Chasing one’s data double is a lifelong project. Regardless of how effective it is, it gives me a sense of control in a digital space that’s simultaneously wholly personalized and wholly alienating. And, psychologically, I take solace in the fact that there are some things the AI can’t see: perhaps how we are feeling (though with the advent of affect surveillance, not for much longer). Perhaps our dreams (though sometimes I am certain there are major blockbusters pulled straight from my nightmares). Perhaps what this literacy offers is a hard-won sense that we are more than the sum total of our likes.

As with many algorithmic ventures, the algorithm on Are You the One inevitably lets the contestants down. Only one confirmed “perfect match” is still together, while plenty of “no match” couples are dating happily. After the season wrapped, Kari, the party planner from New Jersey, expressed an enduring faith in the algorithm and a desire to make it work with Max despite glaring red flags in their relationship. “I don’t speak to Kari. I don’t want any sort of relationship with Kari after she hooked up with Justin in the hotel,” Max said during a reunion special, adding: “Kari and I never really got along. I found out she was my match and that was that. I never wanted any relationship with Kari outside of that.” 

Watching the show was both hopeful and sobering. Despite their best attempts, algorithms still can’t fully gauge our true selves or desires. Call it a “soul” or a “vibe,” a kind of light that doesn’t reach into the uncanny valley. Whatever it is, it is the ultimate romantic notion: that something ineffable in us is still, for the time being, unsurveilled.

In my own life I’ve alternated between running from my data double, trying to shape them in my image, and trying to build a safe dummy data double to hide behind. (As my favorite Privacy Issues song goes, “Every day you watch me, so / I change the way I speak / I change the way I speak.”) For a brief, paranoid period of time, I debated keeping my legal name as my byline long after I stopped using it in meatspace. I wanted to plan a good life for her — one that could go on separate from myself. I would keep up the data trail that kept her going, I reasoned, and she would in turn sneak me safely past hawk-eyed gatekeepers. A past self as an alter ego — a ghost I could wrap around myself like a soft sheet.

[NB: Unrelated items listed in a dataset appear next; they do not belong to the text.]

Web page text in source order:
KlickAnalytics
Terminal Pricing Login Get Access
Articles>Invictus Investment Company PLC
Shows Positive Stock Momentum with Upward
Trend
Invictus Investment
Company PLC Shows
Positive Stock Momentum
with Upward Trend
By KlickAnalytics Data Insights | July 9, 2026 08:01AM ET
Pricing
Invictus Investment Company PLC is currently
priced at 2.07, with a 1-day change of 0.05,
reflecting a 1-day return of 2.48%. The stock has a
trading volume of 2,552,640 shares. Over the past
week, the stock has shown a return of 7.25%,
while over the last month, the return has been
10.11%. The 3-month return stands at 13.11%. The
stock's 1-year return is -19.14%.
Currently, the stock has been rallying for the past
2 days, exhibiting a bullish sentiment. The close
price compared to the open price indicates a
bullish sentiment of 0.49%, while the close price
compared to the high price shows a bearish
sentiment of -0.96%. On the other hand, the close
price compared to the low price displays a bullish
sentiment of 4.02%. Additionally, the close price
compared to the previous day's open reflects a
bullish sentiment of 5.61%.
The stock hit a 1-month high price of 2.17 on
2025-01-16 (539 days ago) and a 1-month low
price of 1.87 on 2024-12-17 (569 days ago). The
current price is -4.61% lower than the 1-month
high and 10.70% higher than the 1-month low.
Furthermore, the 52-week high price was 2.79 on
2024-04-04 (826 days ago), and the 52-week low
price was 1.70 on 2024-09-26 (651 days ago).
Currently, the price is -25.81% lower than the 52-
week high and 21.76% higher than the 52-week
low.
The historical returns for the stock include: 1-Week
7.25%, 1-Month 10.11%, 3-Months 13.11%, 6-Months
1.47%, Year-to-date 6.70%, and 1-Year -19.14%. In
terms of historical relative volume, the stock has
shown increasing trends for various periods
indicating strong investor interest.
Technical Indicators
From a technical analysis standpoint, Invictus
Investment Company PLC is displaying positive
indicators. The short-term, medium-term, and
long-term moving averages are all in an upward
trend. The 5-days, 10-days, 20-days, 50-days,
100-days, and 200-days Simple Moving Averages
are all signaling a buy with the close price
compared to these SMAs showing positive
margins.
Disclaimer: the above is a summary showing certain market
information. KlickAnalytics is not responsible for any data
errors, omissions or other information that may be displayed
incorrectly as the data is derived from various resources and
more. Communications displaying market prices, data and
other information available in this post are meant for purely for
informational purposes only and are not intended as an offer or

It didn’t work for long. I was no Norman Bates — the deadname had lived a good life and deserved to be laid to rest with dignity. Despite my understanding of security culture and my keen post-Soviet paranoia, I was overcome with a perverse need to have my data double resemble me more closely. My own craving for data intimacy surprised me: Something in me was willing to sacrifice being safe for being known. Call it data dysphoria. I wanted to recognize myself in the black mirror.

At the end of Annihilation, Natalie Portman’s character is in an eerie dance with its alien twin. The twin crushes her against a wall. But when Portman collapses, the twin collapses as well. They engage in an eerie mirror dance. As Portman wraps her twin’s hands around a grenade and pulls the tab, the iridescent thing takes on her face.

NM Mashurov is a music writer, poet, and nightlife worker from Brooklyn, and current MFA candidate at UCSD. They write on collectivity, queer intimacies under the surveillance state, cyborg affect, smashing borders of all kinds, gay noir, and, occasionally, nü metal.